** Opening EXTRACTED ENTRIES block **

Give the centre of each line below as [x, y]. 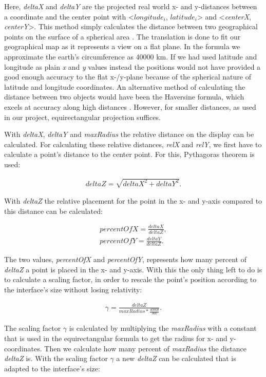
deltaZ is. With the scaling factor [56, 358]
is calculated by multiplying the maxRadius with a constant [163, 328]
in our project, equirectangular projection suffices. [82, 117]
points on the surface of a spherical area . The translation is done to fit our [122, 36]
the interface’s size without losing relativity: [73, 289]
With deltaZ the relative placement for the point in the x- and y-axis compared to [133, 201]
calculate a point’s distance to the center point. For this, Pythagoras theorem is [129, 154]
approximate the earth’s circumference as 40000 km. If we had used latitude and [131, 56]
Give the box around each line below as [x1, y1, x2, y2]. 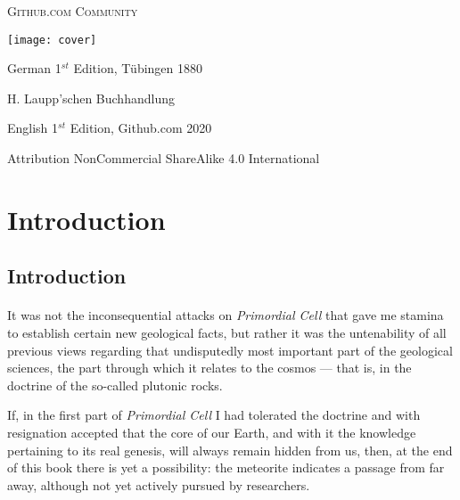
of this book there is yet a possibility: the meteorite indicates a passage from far [7, 458, 445, 477]
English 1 [7, 119, 59, 137]
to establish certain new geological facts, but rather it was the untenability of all [7, 323, 447, 341]
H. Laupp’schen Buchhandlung [7, 88, 175, 107]
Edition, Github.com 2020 [70, 119, 212, 137]
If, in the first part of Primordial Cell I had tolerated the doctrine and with [7, 406, 421, 424]
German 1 [7, 59, 62, 78]
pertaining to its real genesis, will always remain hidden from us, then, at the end [7, 440, 453, 459]
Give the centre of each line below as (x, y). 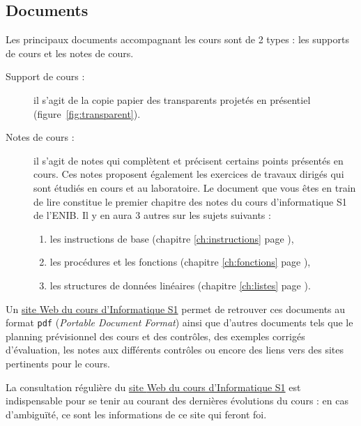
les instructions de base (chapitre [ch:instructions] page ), (172, 238)
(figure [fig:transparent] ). (87, 113)
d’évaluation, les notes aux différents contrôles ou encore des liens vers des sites (175, 350)
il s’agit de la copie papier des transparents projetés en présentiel (172, 99)
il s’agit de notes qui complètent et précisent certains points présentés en (189, 160)
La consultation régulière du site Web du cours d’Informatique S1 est (153, 387)
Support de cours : (45, 76)
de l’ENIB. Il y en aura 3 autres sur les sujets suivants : (152, 215)
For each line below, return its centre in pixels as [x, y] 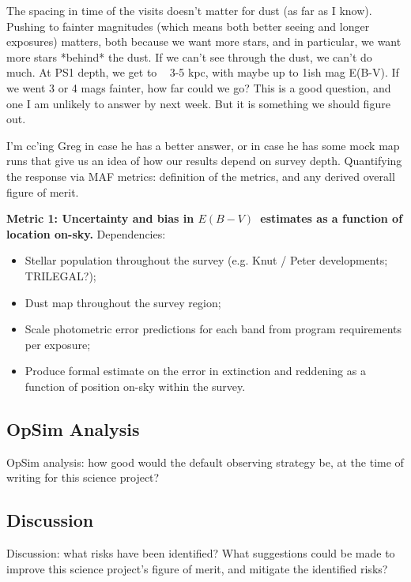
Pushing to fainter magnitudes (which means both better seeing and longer [188, 26]
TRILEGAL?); [60, 275]
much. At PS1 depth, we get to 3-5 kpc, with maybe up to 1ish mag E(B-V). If [203, 72]
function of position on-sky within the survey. [135, 386]
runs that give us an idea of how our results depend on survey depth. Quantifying [204, 161]
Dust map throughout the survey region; [123, 302]
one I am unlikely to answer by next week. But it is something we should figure [198, 103]
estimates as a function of [332, 218]
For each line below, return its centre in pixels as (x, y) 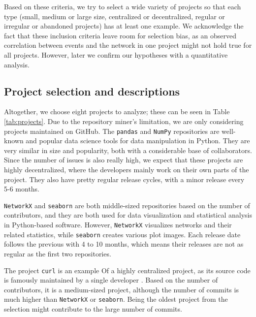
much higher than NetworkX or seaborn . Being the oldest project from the (116, 299)
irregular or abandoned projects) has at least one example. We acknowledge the (124, 26)
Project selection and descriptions (92, 91)
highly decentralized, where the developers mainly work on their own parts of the (127, 169)
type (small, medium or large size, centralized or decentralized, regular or (114, 16)
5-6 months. (22, 189)
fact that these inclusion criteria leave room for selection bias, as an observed (120, 35)
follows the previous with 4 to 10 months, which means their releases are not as (124, 244)
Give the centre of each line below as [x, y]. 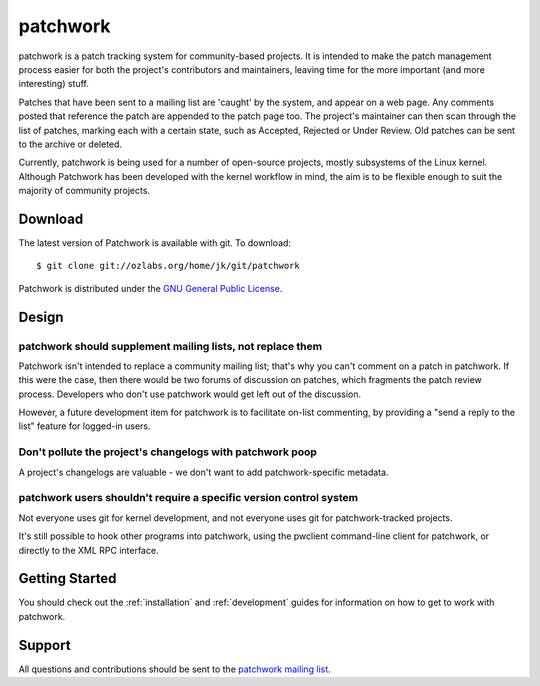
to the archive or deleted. [70, 144]
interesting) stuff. [54, 84]
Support [44, 645]
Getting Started [67, 578]
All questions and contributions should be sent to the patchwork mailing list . [175, 669]
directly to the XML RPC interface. [88, 550]
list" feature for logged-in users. [84, 426]
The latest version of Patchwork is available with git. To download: [155, 242]
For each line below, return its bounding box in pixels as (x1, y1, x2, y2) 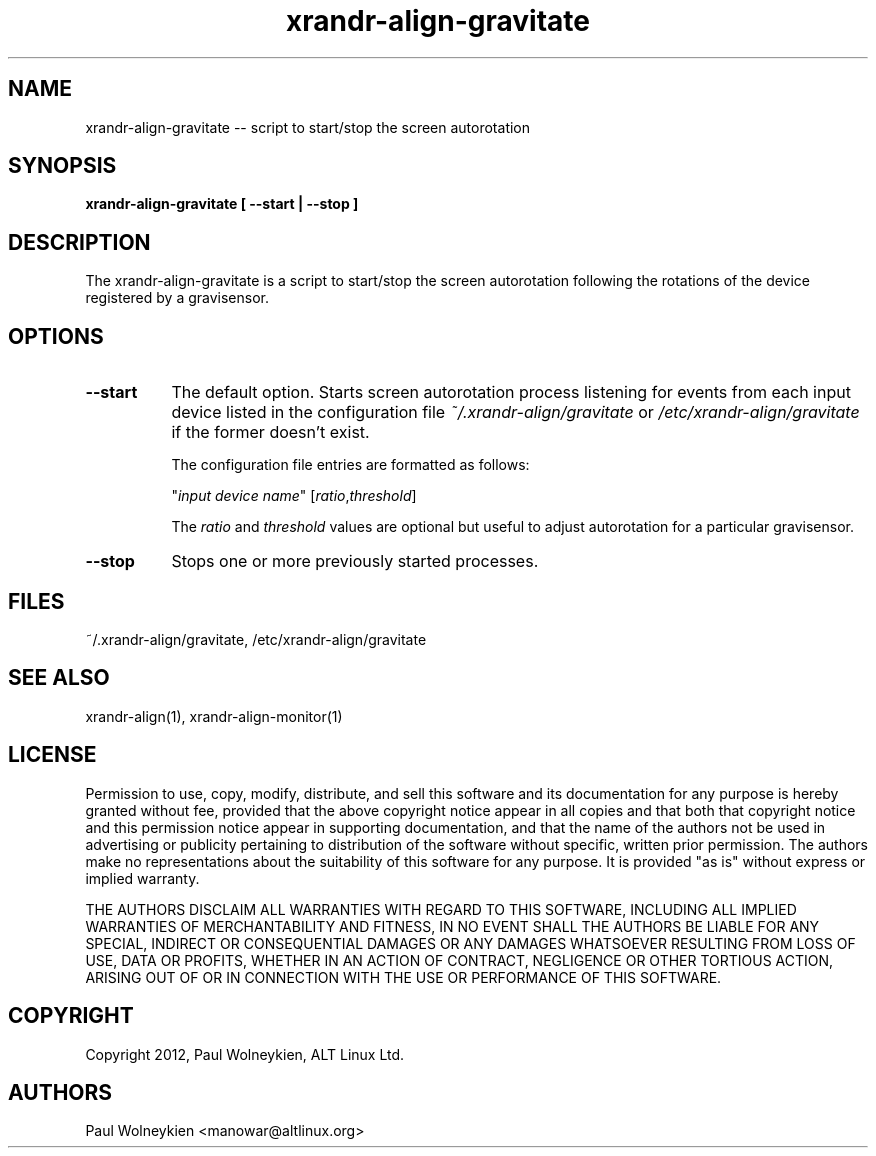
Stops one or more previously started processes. (171, 551, 539, 572)
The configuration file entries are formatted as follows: (171, 456, 530, 474)
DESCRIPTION (8, 229, 151, 255)
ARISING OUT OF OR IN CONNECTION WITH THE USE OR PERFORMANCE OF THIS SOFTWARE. (85, 968, 722, 986)
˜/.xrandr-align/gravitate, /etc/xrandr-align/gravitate (85, 630, 427, 648)
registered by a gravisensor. (85, 289, 269, 307)
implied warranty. (85, 869, 200, 887)
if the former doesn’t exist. (171, 422, 370, 443)
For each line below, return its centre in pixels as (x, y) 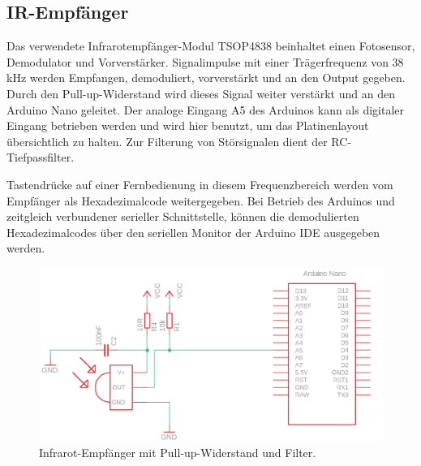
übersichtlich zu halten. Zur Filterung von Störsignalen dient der (167, 141)
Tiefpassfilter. (41, 157)
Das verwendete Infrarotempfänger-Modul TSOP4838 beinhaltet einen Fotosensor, (211, 46)
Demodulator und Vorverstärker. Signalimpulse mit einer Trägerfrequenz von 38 (205, 61)
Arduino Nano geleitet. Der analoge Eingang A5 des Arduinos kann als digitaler (206, 109)
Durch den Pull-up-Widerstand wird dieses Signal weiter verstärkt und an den (201, 93)
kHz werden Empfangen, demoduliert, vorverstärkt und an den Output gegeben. (206, 78)
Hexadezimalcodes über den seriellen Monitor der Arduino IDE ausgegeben (193, 232)
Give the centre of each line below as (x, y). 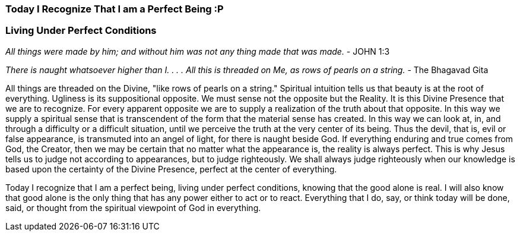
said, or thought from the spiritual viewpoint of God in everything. (133, 207)
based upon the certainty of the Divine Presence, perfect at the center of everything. (171, 169)
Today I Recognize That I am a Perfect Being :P (115, 9)
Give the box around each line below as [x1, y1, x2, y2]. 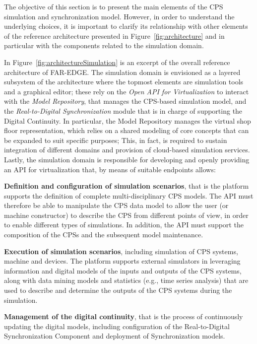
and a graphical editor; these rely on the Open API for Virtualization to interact [4, 86, 249, 96]
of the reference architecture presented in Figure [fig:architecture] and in [4, 30, 225, 41]
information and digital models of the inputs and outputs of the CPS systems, [4, 265, 242, 275]
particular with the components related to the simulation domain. [4, 40, 204, 51]
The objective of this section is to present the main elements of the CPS [4, 1, 223, 11]
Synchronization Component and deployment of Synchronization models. [4, 331, 225, 341]
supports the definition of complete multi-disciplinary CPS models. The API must [4, 190, 254, 201]
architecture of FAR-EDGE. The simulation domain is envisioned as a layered [4, 67, 241, 77]

** Closing EXTRACTED ENTRIES block **

◆ ASSIGNMENT
Once the pictures are removed, return the entries exactly as they stand.

◆ ANSWER SECTION
Give the centre of each line below as [x, y]. 
deltaZ is. With the scaling factor [56, 358]
is calculated by multiplying the maxRadius with a constant [163, 328]
in our project, equirectangular projection suffices. [82, 117]
points on the surface of a spherical area . The translation is done to fit our [122, 36]
the interface’s size without losing relativity: [73, 289]
With deltaZ the relative placement for the point in the x- and y-axis compared to [133, 201]
calculate a point’s distance to the center point. For this, Pythagoras theorem is [129, 154]
approximate the earth’s circumference as 40000 km. If we had used latitude and [131, 56]
Give the box around each line below as [x1, y1, x2, y2]. 
of this book there is yet a possibility: the meteorite indicates a passage from far [7, 458, 445, 477]
English 1 [7, 119, 59, 137]
to establish certain new geological facts, but rather it was the untenability of all [7, 323, 447, 341]
H. Laupp’schen Buchhandlung [7, 88, 175, 107]
Edition, Github.com 2020 [70, 119, 212, 137]
If, in the first part of Primordial Cell I had tolerated the doctrine and with [7, 406, 421, 424]
German 1 [7, 59, 62, 78]
pertaining to its real genesis, will always remain hidden from us, then, at the end [7, 440, 453, 459]
Give the centre of each line below as (x, y). 
les instructions de base (chapitre [ch:instructions] page ), (172, 238)
(figure [fig:transparent] ). (87, 113)
d’évaluation, les notes aux différents contrôles ou encore des liens vers des sites (175, 350)
il s’agit de la copie papier des transparents projetés en présentiel (172, 99)
il s’agit de notes qui complètent et précisent certains points présentés en (189, 160)
La consultation régulière du site Web du cours d’Informatique S1 est (153, 387)
Support de cours : (45, 76)
de l’ENIB. Il y en aura 3 autres sur les sujets suivants : (152, 215)
For each line below, return its centre in pixels as [x, y] 
Pushing to fainter magnitudes (which means both better seeing and longer [188, 26]
TRILEGAL?); [60, 275]
much. At PS1 depth, we get to 3-5 kpc, with maybe up to 1ish mag E(B-V). If [203, 72]
function of position on-sky within the survey. [135, 386]
runs that give us an idea of how our results depend on survey depth. Quantifying [204, 161]
Dust map throughout the survey region; [123, 302]
one I am unlikely to answer by next week. But it is something we should figure [198, 103]
estimates as a function of [332, 218]
For each line below, return its centre in pixels as (x, y) 
much higher than NetworkX or seaborn . Being the oldest project from the (116, 299)
irregular or abandoned projects) has at least one example. We acknowledge the (124, 26)
Project selection and descriptions (92, 91)
highly decentralized, where the developers mainly work on their own parts of the (127, 169)
type (small, medium or large size, centralized or decentralized, regular or (114, 16)
5-6 months. (22, 189)
fact that these inclusion criteria leave room for selection bias, as an observed (120, 35)
follows the previous with 4 to 10 months, which means their releases are not as (124, 244)
Give the centre of each line below as [x, y]. 
to the archive or deleted. [70, 144]
interesting) stuff. [54, 84]
Support [44, 645]
Getting Started [67, 578]
All questions and contributions should be sent to the patchwork mailing list . [175, 669]
directly to the XML RPC interface. [88, 550]
list" feature for logged-in users. [84, 426]
The latest version of Patchwork is available with git. To download: [155, 242]
For each line below, return its bounding box in pixels as (x1, y1, x2, y2) 
Stops one or more previously started processes. (171, 551, 539, 572)
The configuration file entries are formatted as follows: (171, 456, 530, 474)
DESCRIPTION (8, 229, 151, 255)
ARISING OUT OF OR IN CONNECTION WITH THE USE OR PERFORMANCE OF THIS SOFTWARE. (85, 968, 722, 986)
˜/.xrandr-align/gravitate, /etc/xrandr-align/gravitate (85, 630, 427, 648)
registered by a gravisensor. (85, 289, 269, 307)
implied warranty. (85, 869, 200, 887)
if the former doesn’t exist. (171, 422, 370, 443)
For each line below, return its centre in pixels as (x, y) 
übersichtlich zu halten. Zur Filterung von Störsignalen dient der (167, 141)
Tiefpassfilter. (41, 157)
Das verwendete Infrarotempfänger-Modul TSOP4838 beinhaltet einen Fotosensor, (211, 46)
Demodulator und Vorverstärker. Signalimpulse mit einer Trägerfrequenz von 38 (205, 61)
Arduino Nano geleitet. Der analoge Eingang A5 des Arduinos kann als digitaler (206, 109)
Durch den Pull-up-Widerstand wird dieses Signal weiter verstärkt und an den (201, 93)
kHz werden Empfangen, demoduliert, vorverstärkt und an den Output gegeben. (206, 78)
Hexadezimalcodes über den seriellen Monitor der Arduino IDE ausgegeben (193, 232)
Give the centre of each line below as (x, y). 
said, or thought from the spiritual viewpoint of God in everything. (133, 207)
based upon the certainty of the Divine Presence, perfect at the center of everything. (171, 169)
Today I Recognize That I am a Perfect Being :P (115, 9)
Give the box around each line below as [x1, y1, x2, y2]. 
and a graphical editor; these rely on the Open API for Virtualization to interact [4, 86, 249, 96]
of the reference architecture presented in Figure [fig:architecture] and in [4, 30, 225, 41]
information and digital models of the inputs and outputs of the CPS systems, [4, 265, 242, 275]
particular with the components related to the simulation domain. [4, 40, 204, 51]
The objective of this section is to present the main elements of the CPS [4, 1, 223, 11]
Synchronization Component and deployment of Synchronization models. [4, 331, 225, 341]
supports the definition of complete multi-disciplinary CPS models. The API must [4, 190, 254, 201]
architecture of FAR-EDGE. The simulation domain is envisioned as a layered [4, 67, 241, 77]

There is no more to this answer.